Video Classification (deafult 32 frames)

In [None]:
import av
import numpy as np
import torch

from transformers import VivitImageProcessor, VivitForVideoClassification
from huggingface_hub import hf_hub_download

np.random.seed(0)


def read_video_pyav(container, indices):
    '''
    Decode the video with PyAV decoder.
    Args:
        container (`av.container.input.InputContainer`): PyAV container.
        indices (`List[int]`): List of frame indices to decode.
    Returns:
        result (np.ndarray): np array of decoded frames of shape (num_frames, height, width, 3).
    '''
    frames = []
    container.seek(0)
    start_index = indices[0]
    end_index = indices[-1]
    for i, frame in enumerate(container.decode(video=0)):
        if i > end_index:
            break
        if i >= start_index and i in indices:
            frames.append(frame)
    return np.stack([x.to_ndarray(format="rgb24") for x in frames])

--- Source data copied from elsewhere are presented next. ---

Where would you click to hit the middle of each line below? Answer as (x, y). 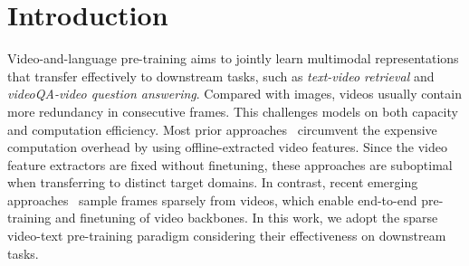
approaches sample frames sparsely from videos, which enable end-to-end (212, 199)
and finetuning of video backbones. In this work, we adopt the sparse (246, 218)
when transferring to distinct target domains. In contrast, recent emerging (213, 182)
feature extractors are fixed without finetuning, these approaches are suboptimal (230, 164)
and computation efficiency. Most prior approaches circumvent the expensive (222, 129)
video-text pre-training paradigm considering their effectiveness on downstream (227, 236)
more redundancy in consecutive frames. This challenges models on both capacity (233, 111)
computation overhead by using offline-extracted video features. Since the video (227, 147)
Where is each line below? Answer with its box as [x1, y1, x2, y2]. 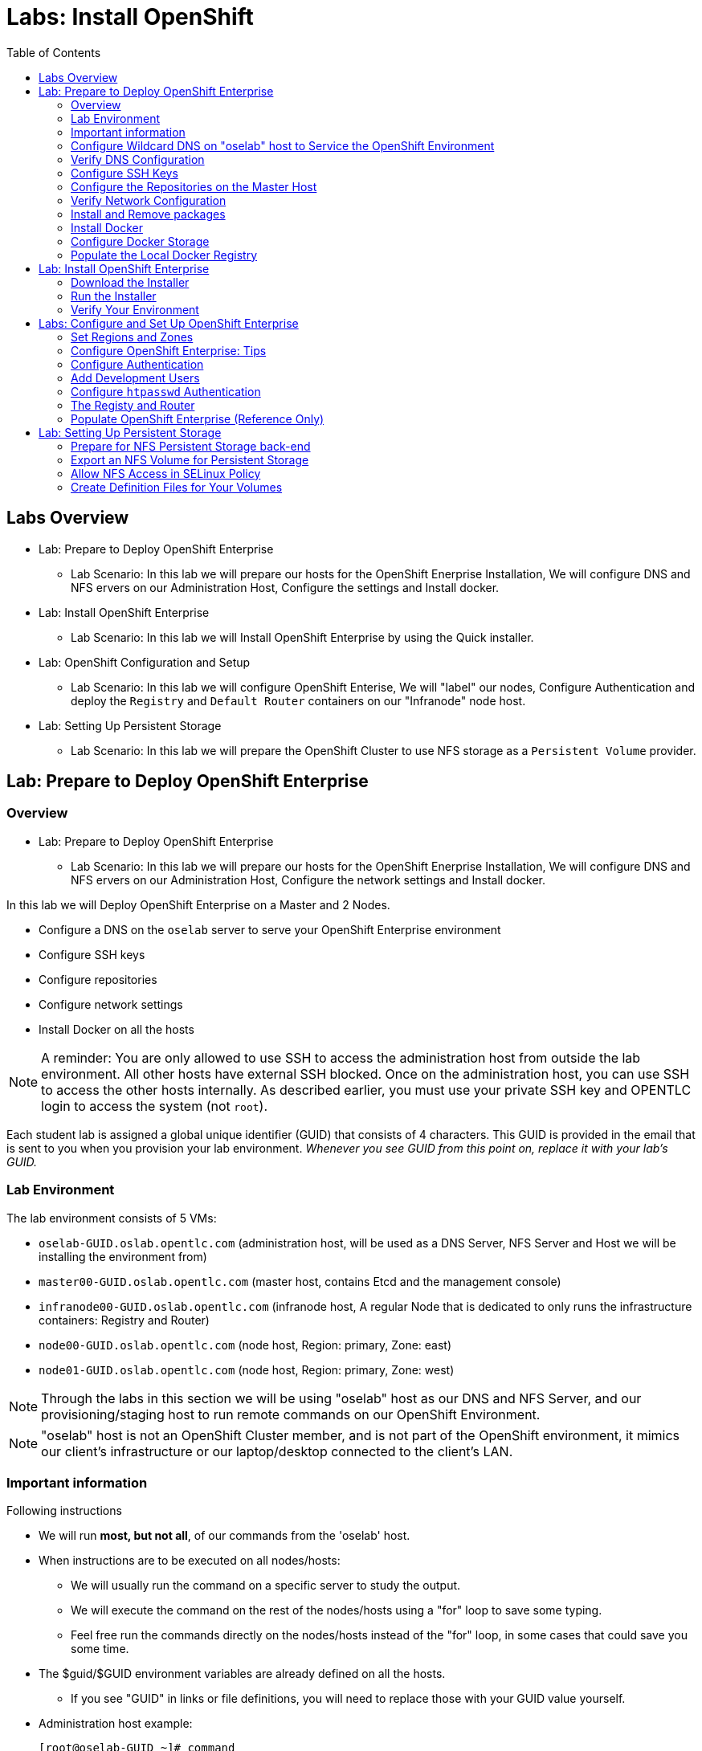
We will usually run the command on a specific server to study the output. [71, 1578, 461, 1593]
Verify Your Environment [71, 302, 199, 316]
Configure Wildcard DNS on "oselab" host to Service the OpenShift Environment [71, 138, 495, 153]
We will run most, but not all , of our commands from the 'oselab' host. [39, 1529, 410, 1543]
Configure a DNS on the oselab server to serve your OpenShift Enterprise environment [39, 922, 501, 937]
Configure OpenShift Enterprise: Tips [71, 343, 267, 357]
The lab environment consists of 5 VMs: [6, 1210, 217, 1225]
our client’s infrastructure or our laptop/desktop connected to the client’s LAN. [41, 1443, 513, 1459]
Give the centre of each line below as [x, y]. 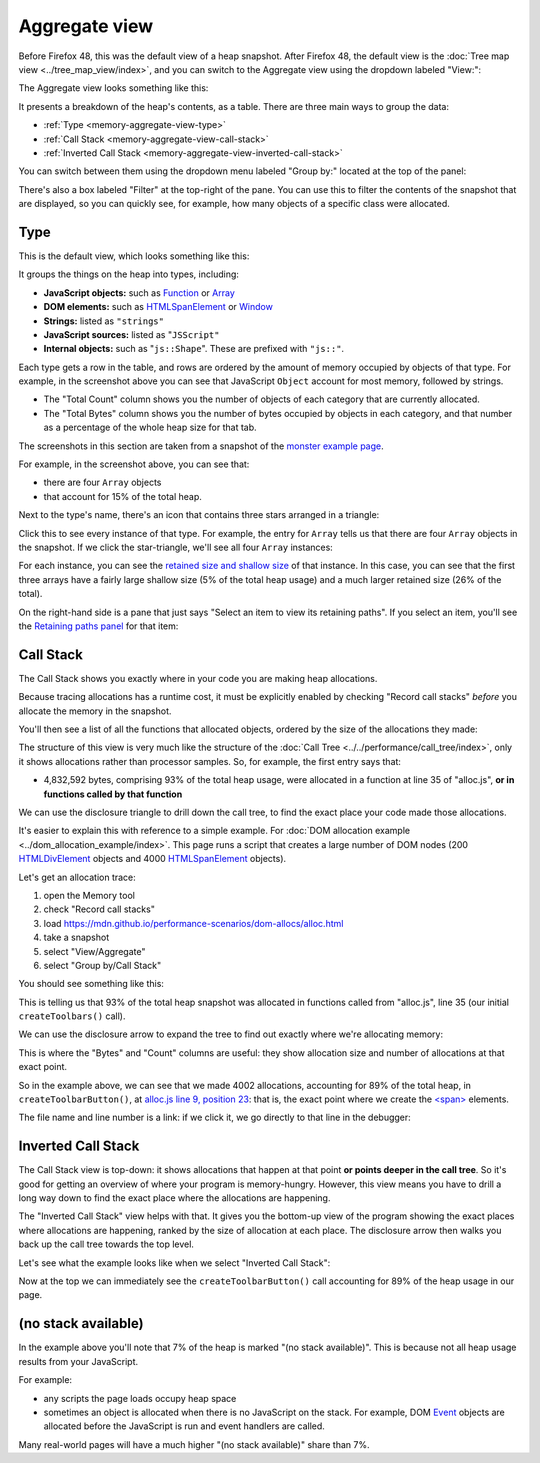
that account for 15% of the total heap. [122, 496]
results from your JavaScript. [78, 1361]
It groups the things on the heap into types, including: [129, 274]
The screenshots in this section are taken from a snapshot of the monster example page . [201, 446]
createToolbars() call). [72, 1016]
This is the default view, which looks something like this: [134, 256]
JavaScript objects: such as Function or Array [139, 292]
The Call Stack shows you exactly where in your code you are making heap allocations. [198, 678]
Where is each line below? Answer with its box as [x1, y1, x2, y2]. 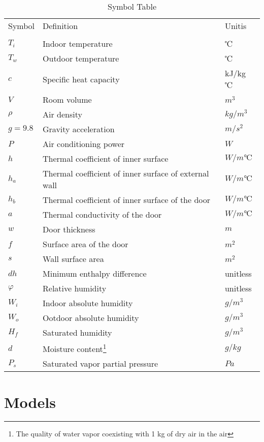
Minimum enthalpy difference [43, 268, 147, 279]
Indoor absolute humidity [43, 297, 133, 309]
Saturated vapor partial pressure [43, 358, 158, 370]
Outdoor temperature [43, 52, 119, 64]
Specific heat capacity [43, 73, 120, 85]
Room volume [43, 94, 92, 105]
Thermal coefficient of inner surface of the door [43, 194, 211, 205]
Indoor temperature [43, 38, 113, 49]
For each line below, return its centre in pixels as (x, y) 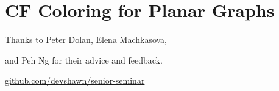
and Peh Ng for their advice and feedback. (84, 60)
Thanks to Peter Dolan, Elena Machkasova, (86, 39)
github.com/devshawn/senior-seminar (75, 80)
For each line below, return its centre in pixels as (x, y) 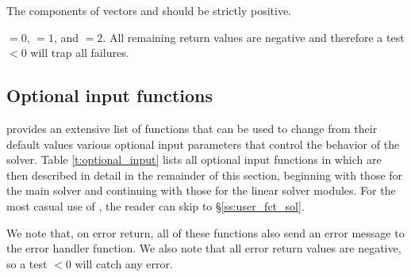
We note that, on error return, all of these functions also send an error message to (205, 232)
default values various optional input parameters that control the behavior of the (203, 144)
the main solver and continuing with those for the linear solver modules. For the (201, 190)
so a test (27, 263)
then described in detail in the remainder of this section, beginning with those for (205, 175)
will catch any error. (124, 263)
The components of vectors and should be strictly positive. (149, 10)
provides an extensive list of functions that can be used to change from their (192, 128)
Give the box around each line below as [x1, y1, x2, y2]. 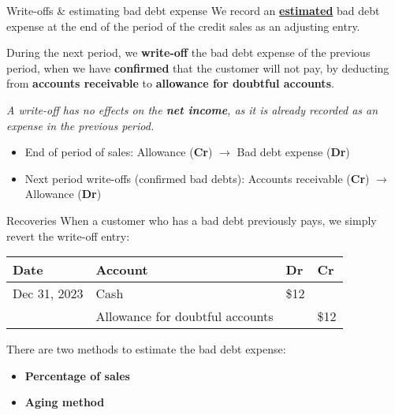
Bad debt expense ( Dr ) [237, 144, 350, 160]
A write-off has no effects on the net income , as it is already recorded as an [6, 101, 378, 118]
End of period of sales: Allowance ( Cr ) [24, 144, 213, 160]
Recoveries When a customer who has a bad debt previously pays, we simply [6, 211, 377, 228]
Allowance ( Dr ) [24, 185, 102, 202]
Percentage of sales [24, 367, 130, 383]
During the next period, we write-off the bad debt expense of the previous [6, 44, 371, 61]
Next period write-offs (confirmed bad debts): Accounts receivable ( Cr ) [24, 170, 370, 186]
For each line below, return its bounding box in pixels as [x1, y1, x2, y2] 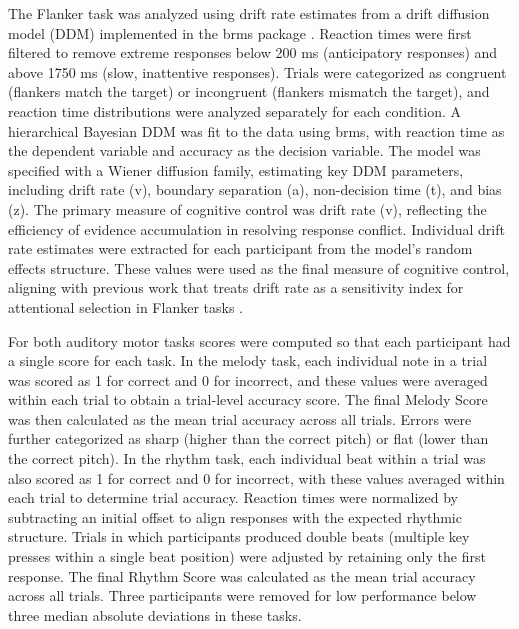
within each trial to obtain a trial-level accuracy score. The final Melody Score [8, 389, 488, 410]
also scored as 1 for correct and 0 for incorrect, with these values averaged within [8, 467, 505, 488]
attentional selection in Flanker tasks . [8, 296, 243, 317]
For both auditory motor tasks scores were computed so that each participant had [8, 330, 511, 351]
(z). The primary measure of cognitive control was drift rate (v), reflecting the [8, 198, 487, 219]
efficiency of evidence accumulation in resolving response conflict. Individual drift [8, 218, 505, 239]
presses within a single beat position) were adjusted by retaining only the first [8, 546, 486, 567]
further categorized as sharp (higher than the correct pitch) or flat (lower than [8, 428, 489, 449]
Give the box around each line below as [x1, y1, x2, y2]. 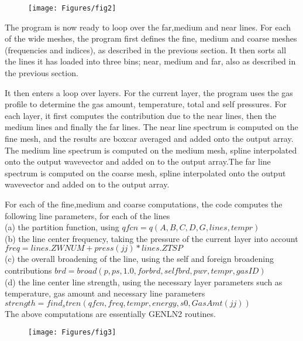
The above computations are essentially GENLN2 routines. [5, 307, 216, 319]
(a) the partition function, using [5, 221, 119, 233]
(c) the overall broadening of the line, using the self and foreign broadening [5, 253, 274, 265]
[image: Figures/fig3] [28, 328, 116, 337]
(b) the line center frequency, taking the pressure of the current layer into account [5, 232, 298, 244]
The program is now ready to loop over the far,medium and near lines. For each [5, 21, 291, 33]
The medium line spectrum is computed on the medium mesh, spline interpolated [5, 144, 297, 156]
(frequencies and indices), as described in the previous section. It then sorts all [5, 43, 287, 56]
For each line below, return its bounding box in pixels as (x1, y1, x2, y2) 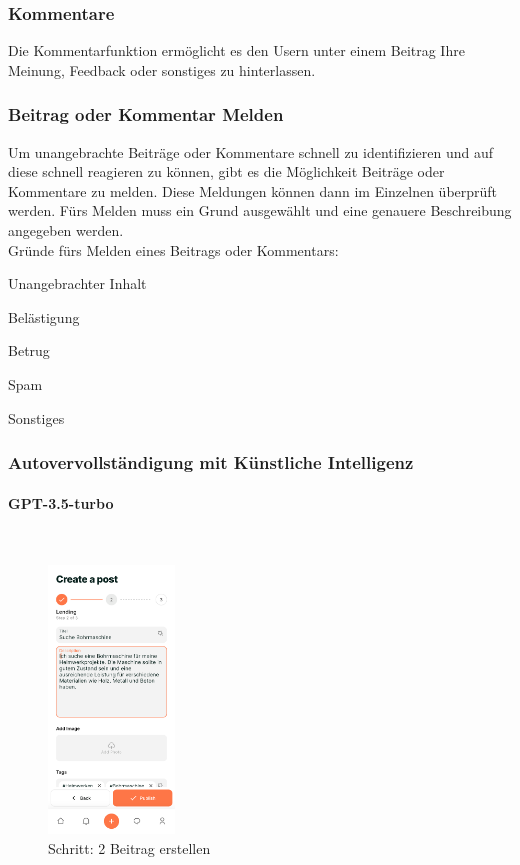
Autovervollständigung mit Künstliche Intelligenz (8, 450, 414, 475)
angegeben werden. (8, 220, 124, 240)
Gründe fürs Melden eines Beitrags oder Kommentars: (8, 239, 339, 260)
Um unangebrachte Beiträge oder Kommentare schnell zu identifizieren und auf (8, 141, 494, 162)
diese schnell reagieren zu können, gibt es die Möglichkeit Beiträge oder (8, 161, 445, 182)
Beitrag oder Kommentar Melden (8, 102, 284, 127)
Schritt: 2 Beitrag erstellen (48, 837, 211, 858)
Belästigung (8, 306, 80, 327)
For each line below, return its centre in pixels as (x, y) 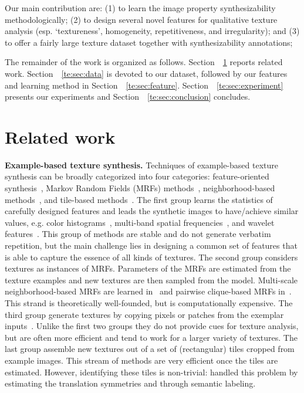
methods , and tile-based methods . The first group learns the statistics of (139, 199)
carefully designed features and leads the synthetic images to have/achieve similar (152, 211)
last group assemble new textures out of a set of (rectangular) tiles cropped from (150, 349)
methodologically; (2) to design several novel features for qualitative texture (141, 19)
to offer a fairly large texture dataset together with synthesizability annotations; (149, 42)
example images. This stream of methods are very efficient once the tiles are (141, 360)
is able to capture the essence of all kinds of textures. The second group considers (151, 257)
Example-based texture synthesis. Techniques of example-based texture (141, 165)
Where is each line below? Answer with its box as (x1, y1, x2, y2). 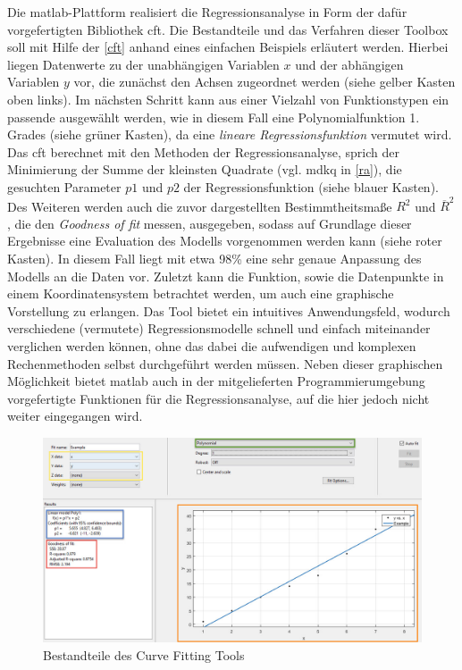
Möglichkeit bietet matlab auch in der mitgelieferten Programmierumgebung (7, 372, 425, 390)
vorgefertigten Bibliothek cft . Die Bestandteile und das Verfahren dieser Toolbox (7, 20, 449, 38)
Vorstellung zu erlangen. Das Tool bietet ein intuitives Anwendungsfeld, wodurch (7, 301, 450, 320)
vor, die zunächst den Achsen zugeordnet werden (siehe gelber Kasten (73, 72, 456, 91)
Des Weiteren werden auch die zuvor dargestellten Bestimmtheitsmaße (7, 197, 392, 215)
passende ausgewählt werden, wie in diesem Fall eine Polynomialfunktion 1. (7, 107, 420, 126)
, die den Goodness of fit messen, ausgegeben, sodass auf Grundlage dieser (7, 214, 412, 232)
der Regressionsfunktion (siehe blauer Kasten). (183, 177, 439, 196)
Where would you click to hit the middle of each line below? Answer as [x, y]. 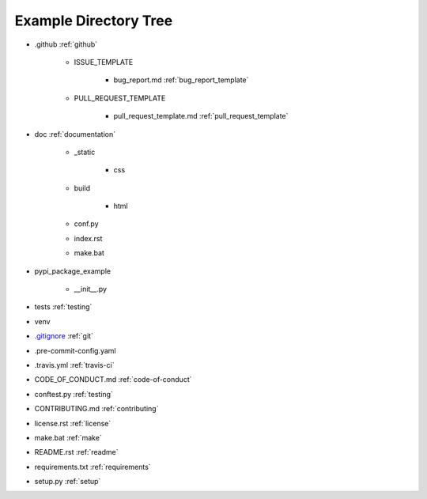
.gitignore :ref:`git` [64, 336]
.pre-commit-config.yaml [75, 350]
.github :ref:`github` [66, 44]
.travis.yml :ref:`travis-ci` [74, 365]
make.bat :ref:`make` [68, 437]
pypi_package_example [72, 271]
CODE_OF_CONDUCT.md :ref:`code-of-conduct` [113, 380]
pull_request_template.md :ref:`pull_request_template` [201, 116]
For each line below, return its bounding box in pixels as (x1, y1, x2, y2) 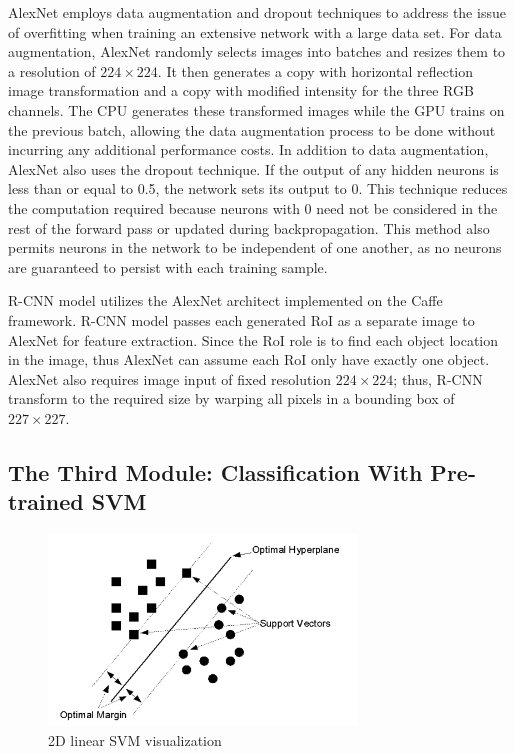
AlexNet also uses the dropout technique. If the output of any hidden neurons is (8, 158, 499, 179)
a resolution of (8, 60, 96, 81)
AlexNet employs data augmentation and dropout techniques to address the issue (8, 2, 506, 22)
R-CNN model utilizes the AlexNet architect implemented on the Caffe (8, 290, 443, 311)
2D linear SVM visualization (48, 729, 222, 750)
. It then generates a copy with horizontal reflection (157, 60, 474, 81)
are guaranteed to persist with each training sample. (8, 256, 328, 277)
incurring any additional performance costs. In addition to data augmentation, (8, 139, 489, 160)

def sample_frame_indices(clip_len, frame_sample_rate, seg_len):
    '''
    Sample a given number of frame indices from the video.
    Args:
        clip_len (`int`): Total number of frames to sample.
        frame_sample_rate (`int`): Sample every n-th frame.
        seg_len (`int`): Maximum allowed index of sample's last frame.
    Returns:
        indices (`List[int]`): List of sampled frame indices
    '''
    converted_len = int(clip_len * frame_sample_rate)
    end_idx = np.random.randint(converted_len, seg_len)
    start_idx = end_idx - converted_len
    indices = np.linspace(start_idx, end_idx, num=clip_len)
    indices = np.clip(indices, start_idx, end_idx - 1).astype(np.int64)
    return indices


# video clip consists of 300 frames (10 seconds at 30 FPS)
file_path = hf_hub_download(
    repo_id="nielsr/video-demo", filename="eating_spaghetti.mp4", repo_type="dataset"
)
container = av.open(file_path)

# sample 32 frames
indices = sample_frame_indices(clip_len=32, frame_sample_rate=4, seg_len=container.streams.video[0].frames)
video = read_video_pyav(container=container, indices=indices)

image_processor = VivitImageProcessor.from_pretrained("google/vivit-b-16x2-kinetics400")
model = VivitForVideoClassification.from_pretrained("google/vivit-b-16x2-kinetics400")

inputs = image_processor(list(video), return_tensors="pt")
print('input video:', inputs['pixel_values'].shape)
with torch.no_grad():
    outputs = model(**inputs)
    logits = outputs.logits

# model predicts one of the 400 Kinetics-400 classes
predicted_label = logits.argmax(-1).item()
print(model.config.id2label[predicted_label])
print('Predicted Label:', predicted_label)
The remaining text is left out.